- **Your instructions**
When you reach a picture, pass over it; otherwise repeat the listing word for word.
(Beginning of Input)
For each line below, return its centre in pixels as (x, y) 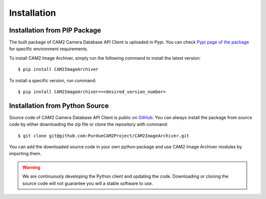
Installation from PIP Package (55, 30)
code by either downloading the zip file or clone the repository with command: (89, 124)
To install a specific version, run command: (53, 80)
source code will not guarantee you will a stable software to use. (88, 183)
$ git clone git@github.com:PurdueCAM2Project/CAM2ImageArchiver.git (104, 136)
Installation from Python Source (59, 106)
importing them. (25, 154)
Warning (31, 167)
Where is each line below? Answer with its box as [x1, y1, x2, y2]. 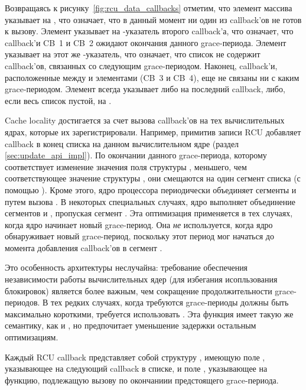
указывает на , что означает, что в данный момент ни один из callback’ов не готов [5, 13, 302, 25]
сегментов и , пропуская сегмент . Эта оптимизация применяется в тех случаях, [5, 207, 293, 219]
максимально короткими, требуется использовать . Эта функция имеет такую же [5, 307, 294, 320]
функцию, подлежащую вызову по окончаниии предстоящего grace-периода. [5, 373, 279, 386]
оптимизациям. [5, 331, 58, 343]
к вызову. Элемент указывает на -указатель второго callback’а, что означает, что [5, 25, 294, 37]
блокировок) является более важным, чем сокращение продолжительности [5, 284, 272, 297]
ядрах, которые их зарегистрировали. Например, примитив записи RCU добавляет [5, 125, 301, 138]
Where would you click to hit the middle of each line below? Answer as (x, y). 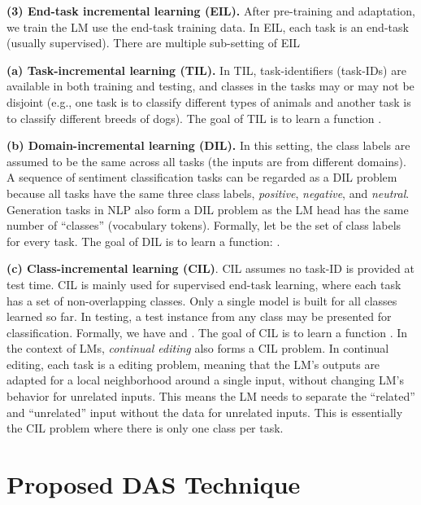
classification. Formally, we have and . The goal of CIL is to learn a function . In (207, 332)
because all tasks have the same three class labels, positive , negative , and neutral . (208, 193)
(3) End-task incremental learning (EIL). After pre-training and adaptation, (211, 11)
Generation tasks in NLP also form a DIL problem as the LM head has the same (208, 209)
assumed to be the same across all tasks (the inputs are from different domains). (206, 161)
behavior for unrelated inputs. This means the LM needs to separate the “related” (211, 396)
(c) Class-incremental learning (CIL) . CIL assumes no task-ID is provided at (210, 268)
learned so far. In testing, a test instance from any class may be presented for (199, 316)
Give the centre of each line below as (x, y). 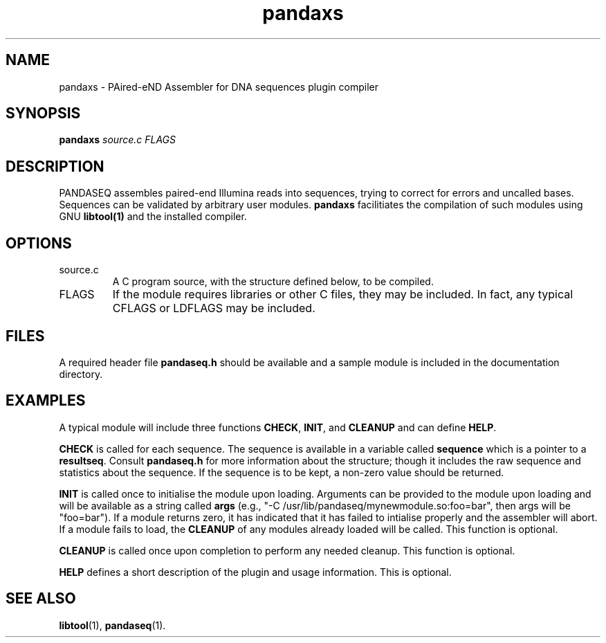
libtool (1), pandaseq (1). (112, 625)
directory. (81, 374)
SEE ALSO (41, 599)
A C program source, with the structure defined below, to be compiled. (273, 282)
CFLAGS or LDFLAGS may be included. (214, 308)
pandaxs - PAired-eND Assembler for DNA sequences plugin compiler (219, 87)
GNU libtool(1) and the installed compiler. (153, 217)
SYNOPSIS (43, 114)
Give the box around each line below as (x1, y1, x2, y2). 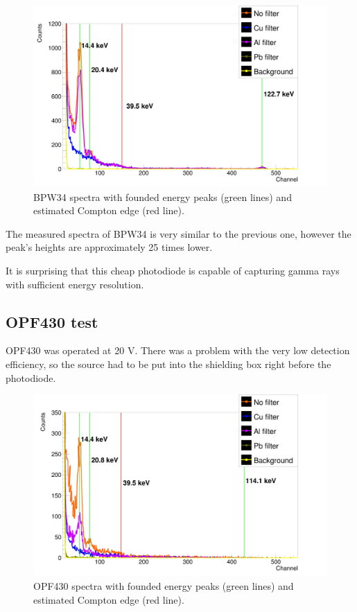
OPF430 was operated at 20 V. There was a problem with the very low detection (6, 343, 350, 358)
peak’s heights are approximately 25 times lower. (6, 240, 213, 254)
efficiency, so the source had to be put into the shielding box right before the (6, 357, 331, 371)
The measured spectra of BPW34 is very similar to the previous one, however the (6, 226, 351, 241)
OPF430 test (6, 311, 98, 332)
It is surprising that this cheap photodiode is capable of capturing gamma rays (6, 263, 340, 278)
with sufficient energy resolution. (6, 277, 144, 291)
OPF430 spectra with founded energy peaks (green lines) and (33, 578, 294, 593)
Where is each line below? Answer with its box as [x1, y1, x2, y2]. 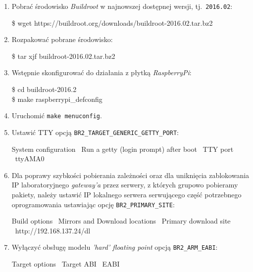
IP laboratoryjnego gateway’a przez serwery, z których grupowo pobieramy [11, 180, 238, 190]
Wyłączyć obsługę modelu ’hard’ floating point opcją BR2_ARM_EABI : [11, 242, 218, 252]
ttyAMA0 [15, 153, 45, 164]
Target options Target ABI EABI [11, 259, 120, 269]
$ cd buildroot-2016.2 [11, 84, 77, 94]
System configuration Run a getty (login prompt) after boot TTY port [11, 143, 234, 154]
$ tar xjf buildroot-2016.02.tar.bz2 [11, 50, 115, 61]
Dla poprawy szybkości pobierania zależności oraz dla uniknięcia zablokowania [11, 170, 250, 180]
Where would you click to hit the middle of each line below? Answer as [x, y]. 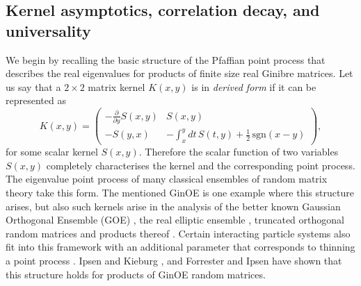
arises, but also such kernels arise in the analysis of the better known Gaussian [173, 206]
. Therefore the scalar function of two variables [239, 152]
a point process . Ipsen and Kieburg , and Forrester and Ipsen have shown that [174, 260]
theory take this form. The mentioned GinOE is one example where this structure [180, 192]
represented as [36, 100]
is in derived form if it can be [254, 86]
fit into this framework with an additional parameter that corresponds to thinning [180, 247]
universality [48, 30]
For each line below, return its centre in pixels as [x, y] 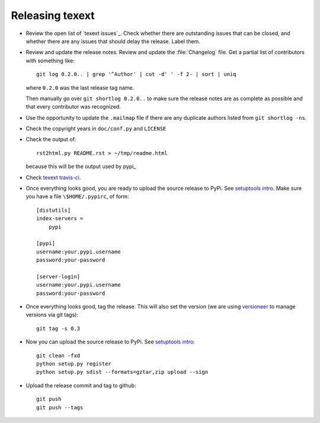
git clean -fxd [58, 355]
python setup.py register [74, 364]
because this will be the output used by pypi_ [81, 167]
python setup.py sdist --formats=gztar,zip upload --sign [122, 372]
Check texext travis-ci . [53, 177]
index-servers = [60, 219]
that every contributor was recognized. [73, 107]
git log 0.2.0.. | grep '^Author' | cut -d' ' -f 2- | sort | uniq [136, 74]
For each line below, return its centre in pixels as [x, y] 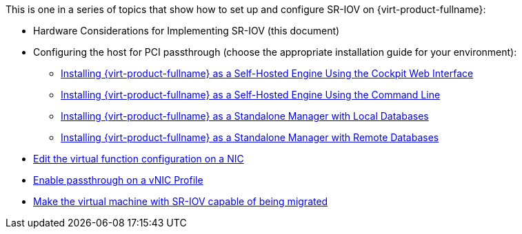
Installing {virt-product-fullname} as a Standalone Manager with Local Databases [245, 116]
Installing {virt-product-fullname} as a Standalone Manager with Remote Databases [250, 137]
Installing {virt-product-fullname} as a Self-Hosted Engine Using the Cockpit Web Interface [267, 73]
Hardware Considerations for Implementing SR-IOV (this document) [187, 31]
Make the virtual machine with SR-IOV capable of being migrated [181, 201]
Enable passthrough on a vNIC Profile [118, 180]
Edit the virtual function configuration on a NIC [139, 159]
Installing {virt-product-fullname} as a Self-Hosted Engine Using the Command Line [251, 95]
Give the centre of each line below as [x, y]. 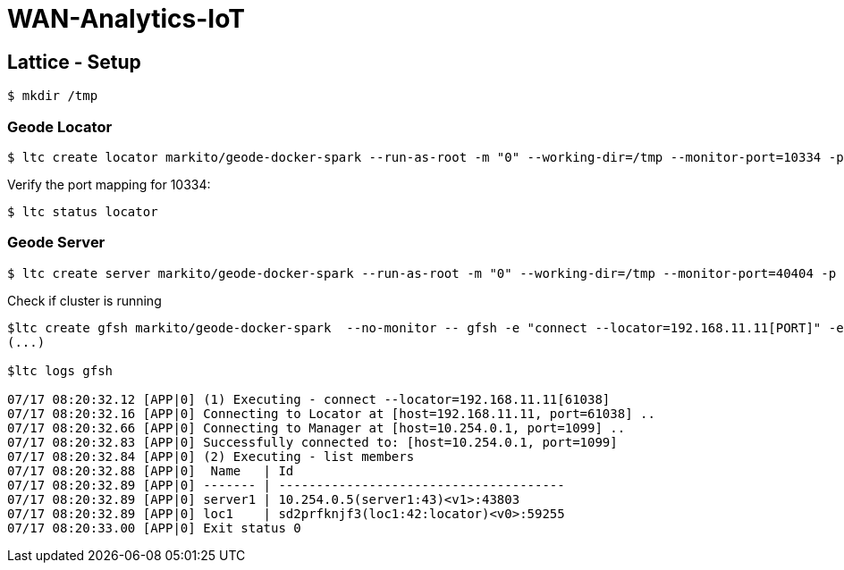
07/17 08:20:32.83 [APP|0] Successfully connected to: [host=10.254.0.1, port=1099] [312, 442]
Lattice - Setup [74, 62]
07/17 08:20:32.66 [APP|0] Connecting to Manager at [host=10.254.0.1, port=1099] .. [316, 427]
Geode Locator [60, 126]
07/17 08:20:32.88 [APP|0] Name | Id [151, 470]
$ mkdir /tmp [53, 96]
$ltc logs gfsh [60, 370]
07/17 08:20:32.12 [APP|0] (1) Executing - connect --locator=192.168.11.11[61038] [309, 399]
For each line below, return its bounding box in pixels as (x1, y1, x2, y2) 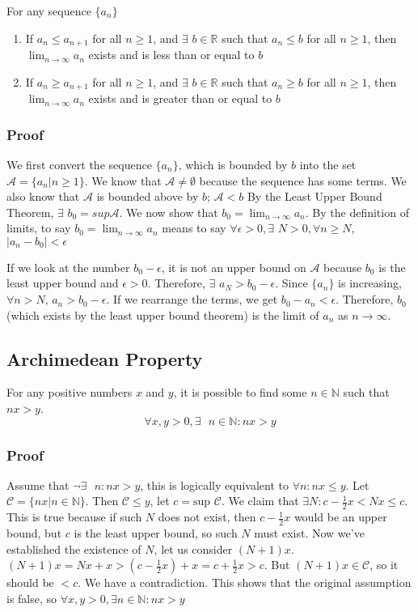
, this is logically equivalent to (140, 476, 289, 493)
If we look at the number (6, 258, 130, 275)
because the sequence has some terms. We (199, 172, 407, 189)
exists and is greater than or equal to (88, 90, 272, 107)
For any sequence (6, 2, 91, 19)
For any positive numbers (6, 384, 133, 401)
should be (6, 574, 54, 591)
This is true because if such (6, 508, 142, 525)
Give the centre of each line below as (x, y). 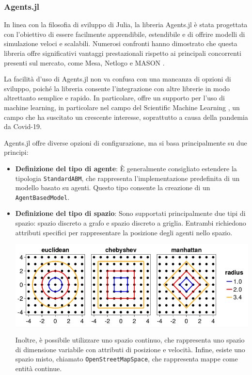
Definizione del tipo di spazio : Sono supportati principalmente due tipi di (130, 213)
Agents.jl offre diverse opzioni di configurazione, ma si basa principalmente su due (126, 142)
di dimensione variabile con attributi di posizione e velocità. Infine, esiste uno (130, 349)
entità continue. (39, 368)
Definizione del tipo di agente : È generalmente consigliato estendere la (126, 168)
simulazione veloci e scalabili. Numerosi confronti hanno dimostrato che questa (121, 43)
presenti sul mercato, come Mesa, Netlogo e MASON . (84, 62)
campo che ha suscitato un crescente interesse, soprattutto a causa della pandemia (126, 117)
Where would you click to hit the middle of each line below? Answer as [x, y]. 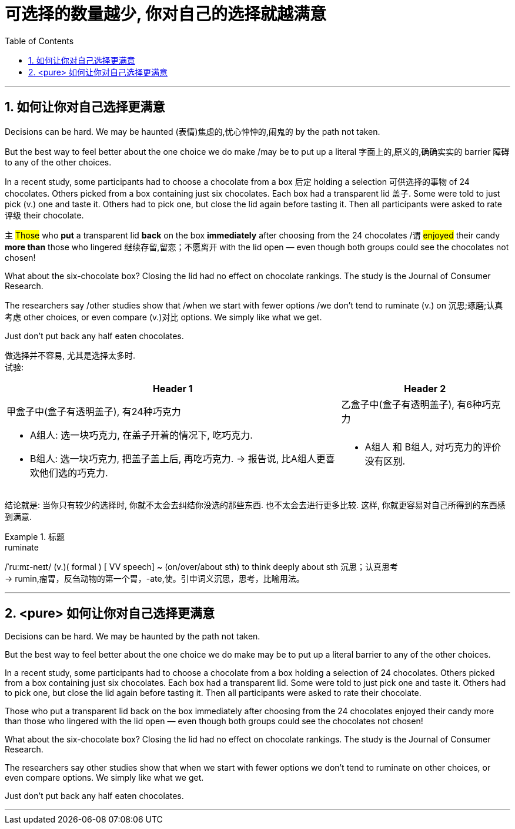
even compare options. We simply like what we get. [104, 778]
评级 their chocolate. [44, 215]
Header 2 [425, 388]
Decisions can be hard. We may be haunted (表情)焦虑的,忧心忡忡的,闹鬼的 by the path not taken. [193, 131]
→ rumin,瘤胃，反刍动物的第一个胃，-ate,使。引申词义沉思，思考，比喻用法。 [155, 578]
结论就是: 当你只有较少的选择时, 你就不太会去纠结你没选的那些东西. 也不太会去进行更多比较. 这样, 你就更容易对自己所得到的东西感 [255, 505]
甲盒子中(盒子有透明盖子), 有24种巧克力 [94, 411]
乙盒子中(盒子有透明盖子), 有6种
(End of Input)
- **Response**
For each line below, return its centre in pixels as (x, y) 
Installation from PIP Package (55, 30)
code by either downloading the zip file or clone the repository with command: (89, 124)
To install a specific version, run command: (53, 80)
source code will not guarantee you will a stable software to use. (88, 183)
$ git clone git@github.com:PurdueCAM2Project/CAM2ImageArchiver.git (104, 136)
Installation from Python Source (59, 106)
importing them. (25, 154)
Warning (31, 167)
Where is each line below? Answer with its box as [x1, y1, x2, y2]. 
указывает на , что означает, что в данный момент ни один из callback’ов не готов [5, 13, 302, 25]
сегментов и , пропуская сегмент . Эта оптимизация применяется в тех случаях, [5, 207, 293, 219]
максимально короткими, требуется использовать . Эта функция имеет такую же [5, 307, 294, 320]
функцию, подлежащую вызову по окончаниии предстоящего grace-периода. [5, 373, 279, 386]
оптимизациям. [5, 331, 58, 343]
к вызову. Элемент указывает на -указатель второго callback’а, что означает, что [5, 25, 294, 37]
блокировок) является более важным, чем сокращение продолжительности [5, 284, 272, 297]
ядрах, которые их зарегистрировали. Например, примитив записи RCU добавляет [5, 125, 301, 138]
Where would you click to hit the middle of each line below? Answer as (x, y). 
classification. Formally, we have and . The goal of CIL is to learn a function . In (207, 332)
because all tasks have the same three class labels, positive , negative , and neutral . (208, 193)
(3) End-task incremental learning (EIL). After pre-training and adaptation, (211, 11)
Generation tasks in NLP also form a DIL problem as the LM head has the same (208, 209)
assumed to be the same across all tasks (the inputs are from different domains). (206, 161)
behavior for unrelated inputs. This means the LM needs to separate the “related” (211, 396)
(c) Class-incremental learning (CIL) . CIL assumes no task-ID is provided at (210, 268)
learned so far. In testing, a test instance from any class may be presented for (199, 316)
Give the centre of each line below as (x, y). 
libtool (1), pandaseq (1). (112, 625)
directory. (81, 374)
SEE ALSO (41, 599)
A C program source, with the structure defined below, to be compiled. (273, 282)
CFLAGS or LDFLAGS may be included. (214, 308)
pandaxs - PAired-eND Assembler for DNA sequences plugin compiler (219, 87)
GNU libtool(1) and the installed compiler. (153, 217)
SYNOPSIS (43, 114)
Give the box around each line below as (x1, y1, x2, y2). 
OPF430 was operated at 20 V. There was a problem with the very low detection (6, 343, 350, 358)
peak’s heights are approximately 25 times lower. (6, 240, 213, 254)
efficiency, so the source had to be put into the shielding box right before the (6, 357, 331, 371)
The measured spectra of BPW34 is very similar to the previous one, however the (6, 226, 351, 241)
OPF430 test (6, 311, 98, 332)
It is surprising that this cheap photodiode is capable of capturing gamma rays (6, 263, 340, 278)
with sufficient energy resolution. (6, 277, 144, 291)
OPF430 spectra with founded energy peaks (green lines) and (33, 578, 294, 593)
Where is each line below? Answer with its box as [x1, y1, x2, y2]. 
IP laboratoryjnego gateway’a przez serwery, z których grupowo pobieramy [11, 180, 238, 190]
Wyłączyć obsługę modelu ’hard’ floating point opcją BR2_ARM_EABI : [11, 242, 218, 252]
ttyAMA0 [15, 153, 45, 164]
Target options Target ABI EABI [11, 259, 120, 269]
$ cd buildroot-2016.2 [11, 84, 77, 94]
System configuration Run a getty (login prompt) after boot TTY port [11, 143, 234, 154]
$ tar xjf buildroot-2016.02.tar.bz2 [11, 50, 115, 61]
Dla poprawy szybkości pobierania zależności oraz dla uniknięcia zablokowania [11, 170, 250, 180]
Where would you click to hit the middle of each line below? Answer as [x, y]. 
arises, but also such kernels arise in the analysis of the better known Gaussian [173, 206]
. Therefore the scalar function of two variables [239, 152]
a point process . Ipsen and Kieburg , and Forrester and Ipsen have shown that [174, 260]
theory take this form. The mentioned GinOE is one example where this structure [180, 192]
represented as [36, 100]
is in derived form if it can be [254, 86]
fit into this framework with an additional parameter that corresponds to thinning [180, 247]
universality [48, 30]
For each line below, return its centre in pixels as [x, y] 
git clean -fxd [58, 355]
python setup.py register [74, 364]
because this will be the output used by pypi_ [81, 167]
python setup.py sdist --formats=gztar,zip upload --sign [122, 372]
Check texext travis-ci . [53, 177]
index-servers = [60, 219]
that every contributor was recognized. [73, 107]
git log 0.2.0.. | grep '^Author' | cut -d' ' -f 2- | sort | uniq [136, 74]
For each line below, return its centre in pixels as [x, y] 
Installing {virt-product-fullname} as a Standalone Manager with Local Databases [245, 116]
Installing {virt-product-fullname} as a Standalone Manager with Remote Databases [250, 137]
Installing {virt-product-fullname} as a Self-Hosted Engine Using the Cockpit Web Interface [267, 73]
Hardware Considerations for Implementing SR-IOV (this document) [187, 31]
Make the virtual machine with SR-IOV capable of being migrated [181, 201]
Enable passthrough on a vNIC Profile [118, 180]
Edit the virtual function configuration on a NIC [139, 159]
Installing {virt-product-fullname} as a Self-Hosted Engine Using the Command Line [251, 95]
Give the centre of each line below as [x, y]. 
07/17 08:20:32.83 [APP|0] Successfully connected to: [host=10.254.0.1, port=1099] [312, 442]
Lattice - Setup [74, 62]
07/17 08:20:32.66 [APP|0] Connecting to Manager at [host=10.254.0.1, port=1099] .. [316, 427]
Geode Locator [60, 126]
07/17 08:20:32.88 [APP|0] Name | Id [151, 470]
$ mkdir /tmp [53, 96]
$ltc logs gfsh [60, 370]
07/17 08:20:32.12 [APP|0] (1) Executing - connect --locator=192.168.11.11[61038] [309, 399]
For each line below, return its bounding box in pixels as (x1, y1, x2, y2) 
, this is logically equivalent to (140, 476, 289, 493)
If we look at the number (6, 258, 130, 275)
because the sequence has some terms. We (199, 172, 407, 189)
exists and is greater than or equal to (88, 90, 272, 107)
For any sequence (6, 2, 91, 19)
For any positive numbers (6, 384, 133, 401)
should be (6, 574, 54, 591)
This is true because if such (6, 508, 142, 525)
Give the centre of each line below as (x, y). 
Definizione del tipo di spazio : Sono supportati principalmente due tipi di (130, 213)
Agents.jl offre diverse opzioni di configurazione, ma si basa principalmente su due (126, 142)
di dimensione variabile con attributi di posizione e velocità. Infine, esiste uno (130, 349)
entità continue. (39, 368)
Definizione del tipo di agente : È generalmente consigliato estendere la (126, 168)
simulazione veloci e scalabili. Numerosi confronti hanno dimostrato che questa (121, 43)
presenti sul mercato, come Mesa, Netlogo e MASON . (84, 62)
campo che ha suscitato un crescente interesse, soprattutto a causa della pandemia (126, 117)
Where would you click to hit the middle of each line below? Answer as [x, y]. 
even compare options. We simply like what we get. [104, 778]
评级 their chocolate. [44, 215]
Header 2 [425, 388]
Decisions can be hard. We may be haunted (表情)焦虑的,忧心忡忡的,闹鬼的 by the path not taken. [193, 131]
→ rumin,瘤胃，反刍动物的第一个胃，-ate,使。引申词义沉思，思考，比喻用法。 [155, 578]
结论就是: 当你只有较少的选择时, 你就不太会去纠结你没选的那些东西. 也不太会去进行更多比较. 这样, 你就更容易对自己所得到的东西感 [255, 505]
甲盒子中(盒子有透明盖子), 有24种巧克力 [94, 411]
乙盒子中(盒子有透明盖子), 有6种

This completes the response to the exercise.